In the final analysis, what we’re left with is a brand-new BMW that arrived on scene and did exactly what most people thought would be impossible—blew all the established players completely out of the water, Bismarck style, on its maiden voyage. Whatever tenths the Beemer gave up to a few of the other contestants in the corners (not many), it more than got back on Moto Aragón’s long back straight, where it blitzed the timing lights 7 mph faster than the next speediest bike; 181 mph is not hanging around.
What the BMW S 1000 RRjust pulled off here is even more of an incredible feat when you consider the bike it beat—by a wide margin if you look at just lap times—did the same thing to the Open-class competition just one short year ago: the Cycle World 2009 Ten Best Superbike winner Aprilia RSV4 Factory. BMW took aim at a moving target and blasted it right between the eyes.
At MasterBike 2008's running of the big machines, the pecking order was Honda, Kawasaki, Suzuki, Yamaha, MV Agusta. Just two years later, the four Japanese machines are bringing up the rear, beaten by a German Four, an Austrian Twin and three Italians. To look at the specs, it really wouldn't appear to be a horsepower thing (except in the case of the overdog BMW) or a weight thing holding the Japanese bikes back, but it does look like it really could be an electronics thing.
Last year, in "A Very Ambitious Machine" (CW, August, 2009), BMW's Hendrik von Kuenheim told Technical Editor Kevin Cameron, "We have seen the end of the horsepower race... the future is in drivability." Kuenheim was telling half the truth anyway: In addition to having 15 more horsepower on the European dyno than the next-closest competitor (ZX-10R), the BMW sports a second-generation traction-control system utilizing a "sensor cluster" that even factors lean angle into the power-delivery calculation. Not many MasterBike riders were really enamored with the BMW's chassis, but that didn't stop seven of 15 of them from setting their best time on it anyway (and it would've been eight, and an even bigger victory margin for the BMW, if not for Cernicky being in Sport instead of Slick mode). Apparently, the system works.

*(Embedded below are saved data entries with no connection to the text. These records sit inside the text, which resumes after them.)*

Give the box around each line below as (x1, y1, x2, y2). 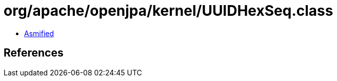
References (4, 46, 64, 60)
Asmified (24, 29, 54, 38)
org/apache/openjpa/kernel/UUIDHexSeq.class (4, 2, 333, 19)

Ducati's 10-level traction-control system no doubt benefits from that company's racing experience, and the 1198S is its first appearance on a production Ducati (though the 1098R had it a year sooner): DTC, wrote our man Canet at the bike's launch (CW, March, 2009), "instilled a level of confidence that coaxed me to screw the power on aggressively enough out of second-gear corners to either push the front or have it elevate into a sweet leaned-over wheelie." That's confidence, and like Cernicky reports from this MasterBike, the new MV Agusta F4 seems to shop at the same tailor, with a Magneti Marelli eight-level TC system and twin-map ECU of its own. On the spec chart, the MV aligns in near lockstep with the Yamaha R1. On the track, the MV blows the R1's doors off by seconds, not tenths. Meanwhile, Aprilia, Suzuki and Yamaha get user-selected multi-map ECUs to change power delivery, the ZX-10R has "Kawasaki Ignition Management System" that serves as a rudimentary form of TC, and the Honda gets nada. We respect those bikes' purity; the stopwatch does not.
There it is. Looks like the Japanese have been out-electroniced by the Euros. We don't think they'll take it lying down.